Relatively large populations and low levels of genetic differentiation are found to be common in many temperate zone passerines (Barrowclough, 1983). Merilä et al. (1996) found only weak genetic differentiation among greenfinch Carduelis chloris populations on the scale of Europe. No population structuring was detected in the great tit Parus major among populations as distant as Spain and Lapland (Kvist et al., 1999). Kvist et al. (1998) also studied Finnish and Swedish willow tit Poecile montana populations and found no genetic differentiation despite interpopulation distances of up to 1000 km. Furthermore, when studying willow tits more extensively in their Palaearctic distribution range, Kvist et al. (2001) found almost no differentiation between subspecies or geographical localities. This was considered to be due to high gene flow across relatively homogenous landscape lacking geographical barriers. This scenario applies probably to Finnish house sparrows and their environment as well.

Perspectives

The house sparrow is a highly successful avian species that has used much of the habitats humans have provided. However, the situation has recently changed, as the house sparrow populations have declined in many localities throughout Europe (BirdLife International, 2004). For example, between 1976 and 2002, the Finnish house sparrow populations had declined by 63% (Väisänen, 2003). The decline has been particularly pronounced in certain European cities (De Laet and Summers-Smith, 2007; Brichetti et al., 2008) and it has been suggested that different habitats (urban, suburban and rural) present different subpopulations in need of specific conservation actions (De Laet and Summers-Smith, 2007). Our findings imply that small-scale spatial distance associated with an urban to rural gradient are unlikely to be associated with significant genetic structuring in Finland. ‘City sparrows’ conceivably experience a different environment than their rural equivalents, but they all seem to form one population because no difference was found between the urban and rural sites in Finland. However, Finland does not have any real metropolis unlike some other countries where these man-made habitats may have a role in genetic differentiation even between nearby populations.

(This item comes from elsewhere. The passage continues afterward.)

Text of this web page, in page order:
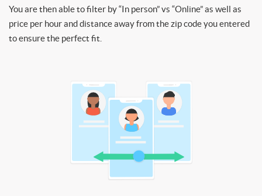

In view of the species' decline, a comparison of the results on the onset of, its decline with contemporary data from the same localities in Finland will be interesting. Results obtained from this study form an important backdrop against which the population genetic consequences of the species' rapid decline in abundance can be evaluated (cf. Wandeler et al., 2007). A population decline may result in an increase in differentiation among populations (Bouzat et al., 1998; Muños-Fuentes et al., 2005; Martínez-Cruz et al., 2007). Knowledge of the population structure before a decline is essential, as sometimes the pattern of low genetic diversity can be present already in historical samples (Matocq and Villablanca, 2001). Whether decline-derived loss of genetic diversity is found, possible conservation actions need to be considered more population-wise; for example, is it better to manage diverged and unique populations or the larger and more connected ones. As the house sparrow is dramatically declining, the need for understanding key population biological processes, for example, through population genetic research, is increasing.